Summer weather calls for easy summer flavours. The other day I read an article indicating that North Americans get most of their "phytonutrients" from sources that are not as rich as they could be. One of the switches they recommended was to eat more papya instead of oranges, so last time I was at the store I went and bought me a papya. What to do with a papya though.... Well, mangos were on sale as well, and I regularly get avocado and feta, and that's all this salad takes! It tastes so tropical and fresh, and the saltiness of the feta keeps it from being too sweet. This is the way summer should taste, and this is the amount of time summer cooking should take. I plan to have this with fish next time I BBQ.
Wednesday, May 12, 2010
Mango & Papya Salad
Wednesday, April 28, 2010
Prawn Sandwich
Dear British Soccer Fans,
I don't know why I am supposed to feel dissed when you call me a "prawn sandwich eater." I get that it basically means I am hoity toity, but really, who wouldn't want to sit in the nicer seats at the game, and more importantly, who wouldn't want to eat prawn sandwiches. Prawns are delicious. I think I will make myself a prawn sandwich right now.
Sincerely CourtJ
I seriously eat tons of prawn sandwiches. I always keep frozen uncooked prawns in the freezer because they take seconds to defrost, and so I can make myself a meal that feels fancy - because it has seafood in it - without having to do advance planning. For me a prawn sandwich is made up quite a lot like a tuna sandwich. I make up a "salad" with the prawns, some finely diced onion, peppers and mayo, and then layer the salad with other fixings to make an open faced sandwich that I warm up. Today's had goat cheese, finely sliced tomato and avocado. It's nice that something so easy to make can feel like such a treat!
Tuesday, June 23, 2009
A Lunch Wrap
In making the mushroom bruschetta for our 100 mile themed book club evening, it is almost impossible to judge how much of the mushroom mixture you will need to top the baguette slices. I always error on the side of having too much, knowing that I won't have any trouble using the mushroom mixture for lunch later (like with my creamy mushroom tarts where I spread the filling on toast - yum!). I used a number of the other ingredients I picked up to have a nice "local" lunch, and then I added in some not local at all avocado because I love it.
Wrap:
One large pita (I picked this one up at Elsalfi Bros. Mediteranian market - a fantastic independant grocery! and the pita is made in Edmonton at a restaurant on the South side)

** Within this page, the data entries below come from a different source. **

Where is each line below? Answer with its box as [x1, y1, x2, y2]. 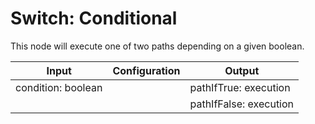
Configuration [112, 63, 181, 77]
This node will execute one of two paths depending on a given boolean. [10, 40, 305, 52]
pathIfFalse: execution [189, 97, 295, 111]
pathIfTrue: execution [189, 80, 291, 94]
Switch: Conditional [10, 7, 178, 30]
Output [224, 63, 260, 77]
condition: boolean [15, 80, 103, 94]
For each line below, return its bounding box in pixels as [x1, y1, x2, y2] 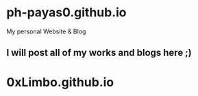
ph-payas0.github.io [6, 5, 127, 20]
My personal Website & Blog [6, 27, 86, 35]
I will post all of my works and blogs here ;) [6, 47, 193, 59]
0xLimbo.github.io [6, 74, 114, 90]
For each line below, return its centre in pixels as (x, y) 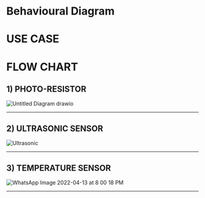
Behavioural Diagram (60, 11)
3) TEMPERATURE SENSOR (59, 168)
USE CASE (33, 39)
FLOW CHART (42, 67)
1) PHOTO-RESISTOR (46, 89)
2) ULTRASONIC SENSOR (55, 128)
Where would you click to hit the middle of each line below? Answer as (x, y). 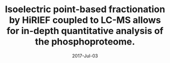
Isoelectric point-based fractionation (85, 9)
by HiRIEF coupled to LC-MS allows (85, 20)
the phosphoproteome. (85, 42)
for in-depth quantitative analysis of (85, 31)
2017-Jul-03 (85, 56)

One bunch of spinach picked from garden and washed
Fairwinds Farm goat cheese - as much as you can!
Half an avocado sliced (not local, but delicious)
Left over mushroom mixture
I threw the above all together and it made a great pita to eat on a sunny afternoon on my patio. It feels so much easier to eat healthy when the sun is shining doesn't it?
Friday, February 13, 2009
"California" Flatbread
I still feel like I just returned from California (I know, I know, it's time to let go), so I decided to invent a new flatbread. In the tradition of calling anything with avocado the "California" version of that thing (California pizza, California burger, California chicken sandwich, etc....) this shall be dubbed the California Flatbread. It is quite a lot different from my standard "roast/preserved Italian veggies, goat cheese and pesto" flat bread and my "mango brie" flatbread, but clearly had a cuter name, and is a good addition to my usual lunchtime repetior.
As with all flatbreads, this one is just a fun group of toppings piled on a pita, or in this case some leftover naan bread, and then warmed up so that I feel like I am getting a hot lunch.
The base is just pesto (look at how much pesto restraint I exercised!), sundried tomatoes and artichokes (other ingredients that help support the random "California" label).
On top, I layer thin slices of feta cheese, avocado slices (the more the better), and a tiny bit of grated mozzarella cheese so that there is something to melt. Five minutes in a 350F oven, and voila! Lunch!
Friday, December 26, 2008
My Favourite Avocado Salad
After many days of eating like a pig, I really felt like having a salad today. This is my favorite salad of all time. It has evolved from the Joey's Diva (Viva now?) salad, but at this point it only has a couple of the original ingredients. I frequently serve it over top of whatever salad greens are in season, but having been by the grocery store the other day, there were not any appealing looking greens to be had. No worries though, the greens are mostly filler anyway.
Avocado Salad (a large salad for one):
1 avocado chopped
1 small pear chopped (apple could substitute for a more crisp taste)
3 dried apricots finely chopped
1 tablespoon toasted pine nuts
feta to taste
Optional: crispy warm bacon bits (make them, do not shake them out of a container)
To toast the pine nuts, place them on a baking sheet on "broil" and keep an eye on them until they start to brown. This will only take seconds. Top the salad with a drizzle of olive oil and a drizzle of balsamic vinegar.
I am not the kind of person that will eat a pile of greens all by themselves. For me to eat a salad, I like to have some cheese in it and/or nuts and/or meat. With this one, if I throw the bacon bits on it, I get all three. If you are serving this salad at a dinner party, do not make it too far in advance or everything will brown.